Scientific classification
- Kingdom: Plantae
- Clade: Tracheophytes
- Clade: Angiosperms
- Clade: Eudicots
- Order: Caryophyllales
- Family: Cactaceae
- Subfamily: Cactoideae
- Genus: Cochemiea
- Species: C. multidigitata
- Binomial name: Cochemiea multidigitata (Radley & G.E.Linds.) P.B.Breslin
- Synonyms: Bartschella multidigitata (Radley ex G.E.Linds.) Doweld 2000; Mammillaria dioica var. multidigitata (Radley ex G.E.Linds.) Neutel. 1986; Mammillaria multidigitata Radley ex G.E.Linds. 1947; Neomammillaria multidigitata (Radley ex G.E.Linds.) Y.Itô 1981;

= Cochemiea multidigitata =

- Genus: Cochemiea
- Species: multidigitata
- Authority: (Radley & G.E.Linds.) P.B.Breslin
- Conservation status: VU
- Synonyms: Bartschella multidigitata , Mammillaria dioica var. multidigitata , Mammillaria multidigitata , Neomammillaria multidigitata

Species of cactus

Cochemiea multidigitata is a species of flowering plant in the family Cactaceae that is endemic to San Pedro Nolasco Island in Mexico, growing on steep slopes.
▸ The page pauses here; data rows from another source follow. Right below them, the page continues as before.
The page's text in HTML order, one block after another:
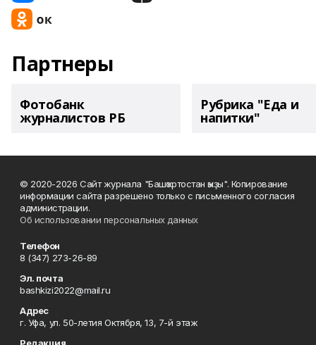
Партнеры
Фотобанк
журналистов РБ
Рубрика "Еда и
напитки"
© 2020-2026 Сайт журнала "Башҡортостан ҡыҙы". Копирование
информации сайта разрешено только с письменного согласия
администрации.
Об использовании персональных данных
Телефон
8 (347) 273-26-89
Эл. почта
bashkizi2022@mail.ru
Адрес
г. Уфа, ул. 50-летия Октября, 13, 7-й этаж
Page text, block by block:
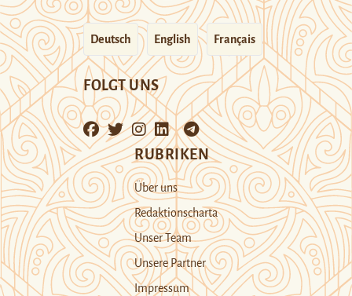
Deutsch English Français
FOLGT UNS
RUBRIKEN
Über uns
Redaktionscharta
Unser Team
Unsere Partner
Impressum
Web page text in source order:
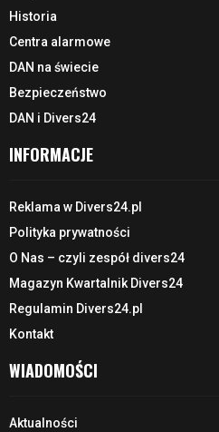
Historia
Centra alarmowe
DAN na świecie
Bezpieczeństwo
DAN i Divers24
INFORMACJE
Reklama w Divers24.pl
Polityka prywatności
O Nas – czyli zespół divers24
Magazyn Kwartalnik Divers24
Regulamin Divers24.pl
Kontakt
WIADOMOŚCI
Aktualności

Cochemiea multidigitata sprouts a white to cream-colored flower from spring to early summer.
==Description==
Cochemiea multidigitata grows abundantly and forms large groups of over a hundred individual bodies. The cylindrical, green shoots grow to a height of 5 to 20 cm and a diameter of 2 to 5 cm. The blunt warts do not produce milky juice. The axillae are covered with some wool. The 4 central spines are straight, or sometimes one hooked, needle-like, white with a brown tip and up to 8 millimeters long. The 15 to 25 spreading marginal spines are white and 6 to 8 mm long.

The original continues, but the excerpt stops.